## PROVIDED INFORMATION
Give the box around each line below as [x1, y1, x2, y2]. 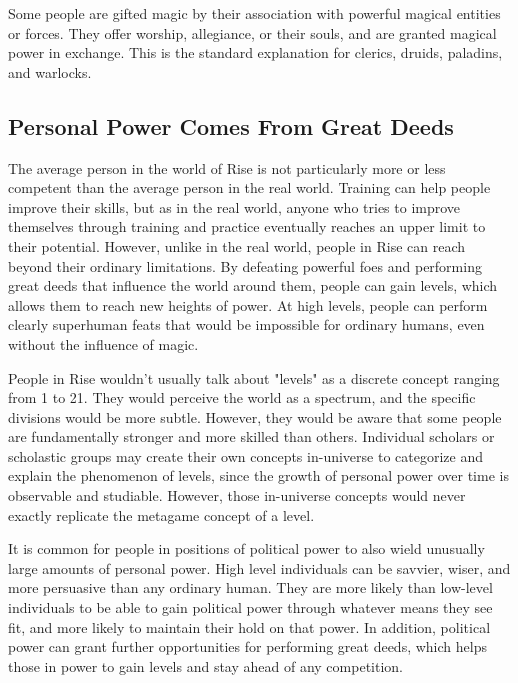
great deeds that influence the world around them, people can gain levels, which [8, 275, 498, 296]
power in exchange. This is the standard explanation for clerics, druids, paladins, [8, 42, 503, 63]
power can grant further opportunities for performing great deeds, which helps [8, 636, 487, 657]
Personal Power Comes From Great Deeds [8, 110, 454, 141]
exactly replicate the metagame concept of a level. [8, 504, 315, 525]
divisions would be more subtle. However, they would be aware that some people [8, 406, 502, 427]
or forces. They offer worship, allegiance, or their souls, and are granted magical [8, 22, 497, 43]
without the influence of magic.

## EXERCISE PROMPT
For this exercise, copy word for word the line that contains "or forces. They" and every line after it, ending with the last line of the entries above.

## ANSWER BELOW
or forces. They offer worship, allegiance, or their souls, and are granted magical [8, 22, 497, 43]
without the influence of magic.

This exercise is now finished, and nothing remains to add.